* EXERCISE BRIEF *
Scan the material for the word "kunst", then return every line where it appears.

┄┄┄┄┄┄

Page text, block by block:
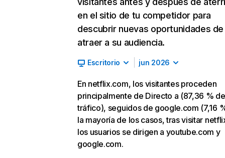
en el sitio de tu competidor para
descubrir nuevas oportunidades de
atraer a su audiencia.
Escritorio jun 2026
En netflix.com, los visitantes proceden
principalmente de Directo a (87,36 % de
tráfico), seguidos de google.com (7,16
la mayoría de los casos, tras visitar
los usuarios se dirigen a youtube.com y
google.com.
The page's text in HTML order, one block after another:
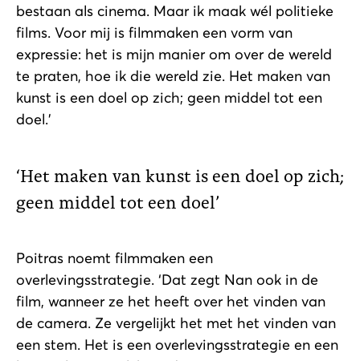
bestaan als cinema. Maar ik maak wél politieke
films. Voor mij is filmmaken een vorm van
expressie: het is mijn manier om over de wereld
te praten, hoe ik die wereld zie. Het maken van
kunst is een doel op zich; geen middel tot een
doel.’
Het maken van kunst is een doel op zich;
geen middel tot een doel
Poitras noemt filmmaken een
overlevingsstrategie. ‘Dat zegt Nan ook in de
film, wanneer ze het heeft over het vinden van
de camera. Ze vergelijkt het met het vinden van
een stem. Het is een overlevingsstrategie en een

┄┄┄┄┄┄

* ANSWER TO THE EXERCISE *
kunst is een doel op zich; geen middel tot een
Het maken van kunst is een doel op zich;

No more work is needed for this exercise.